> [Directions] Make an exact copy of the entries below with the pictures removed.

> [Data extracted from a collection]

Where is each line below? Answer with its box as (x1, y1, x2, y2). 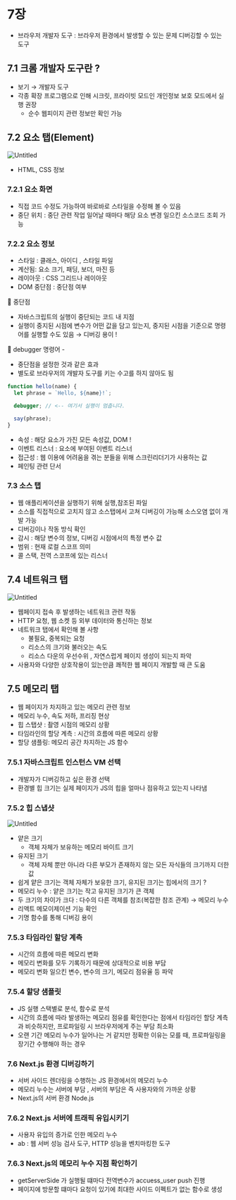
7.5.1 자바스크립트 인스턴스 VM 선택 (7, 757, 121, 767)
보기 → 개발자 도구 (17, 82, 69, 91)
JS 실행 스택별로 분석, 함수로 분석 (17, 1004, 110, 1013)
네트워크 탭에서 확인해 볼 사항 (17, 625, 99, 633)
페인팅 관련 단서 (17, 462, 61, 470)
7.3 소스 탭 (7, 481, 42, 490)
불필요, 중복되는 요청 (27, 633, 85, 642)
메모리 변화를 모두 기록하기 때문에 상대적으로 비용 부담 (17, 959, 167, 967)
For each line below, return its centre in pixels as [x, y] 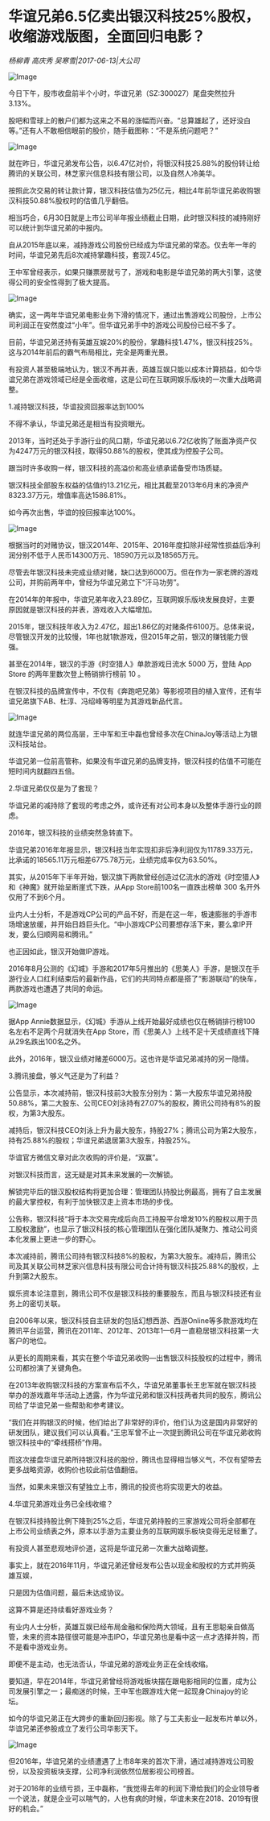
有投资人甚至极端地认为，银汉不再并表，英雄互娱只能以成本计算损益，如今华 [135, 369]
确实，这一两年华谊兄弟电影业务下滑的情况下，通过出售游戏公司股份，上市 [131, 314]
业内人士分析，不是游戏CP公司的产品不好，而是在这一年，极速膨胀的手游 [129, 914]
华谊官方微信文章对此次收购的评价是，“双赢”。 [86, 1157]
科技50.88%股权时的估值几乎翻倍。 [74, 200]
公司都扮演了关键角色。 [47, 1367]
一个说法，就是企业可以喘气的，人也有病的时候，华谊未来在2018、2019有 [130, 1798]
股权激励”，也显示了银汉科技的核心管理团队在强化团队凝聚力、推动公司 [133, 1229]

> [Result]
Where is each line below? Answer with its box as (x1, y1, x2, y2). 
7.5.1 자바스크립트 인스턴스 VM 선택 (7, 757, 121, 767)
보기 → 개발자 도구 (17, 82, 69, 91)
JS 실행 스택별로 분석, 함수로 분석 (17, 1004, 110, 1013)
네트워크 탭에서 확인해 볼 사항 (17, 625, 99, 633)
페인팅 관련 단서 (17, 462, 61, 470)
7.3 소스 탭 (7, 481, 42, 490)
불필요, 중복되는 요청 (27, 633, 85, 642)
메모리 변화를 모두 기록하기 때문에 상대적으로 비용 부담 (17, 959, 167, 967)
For each line below, return its centre in pixels as [x, y] 
有投资人甚至极端地认为，银汉不再并表，英雄互娱只能以成本计算损益，如今华 [135, 369]
确实，这一两年华谊兄弟电影业务下滑的情况下，通过出售游戏公司股份，上市 [131, 314]
业内人士分析，不是游戏CP公司的产品不好，而是在这一年，极速膨胀的手游 [129, 914]
华谊官方微信文章对此次收购的评价是，“双赢”。 [86, 1157]
科技50.88%股权时的估值几乎翻倍。 [74, 200]
公司都扮演了关键角色。 [47, 1367]
一个说法，就是企业可以喘气的，人也有病的时候，华谊未来在2018、2019有 [130, 1798]
股权激励”，也显示了银汉科技的核心管理团队在强化团队凝聚力、推动公司 [133, 1229]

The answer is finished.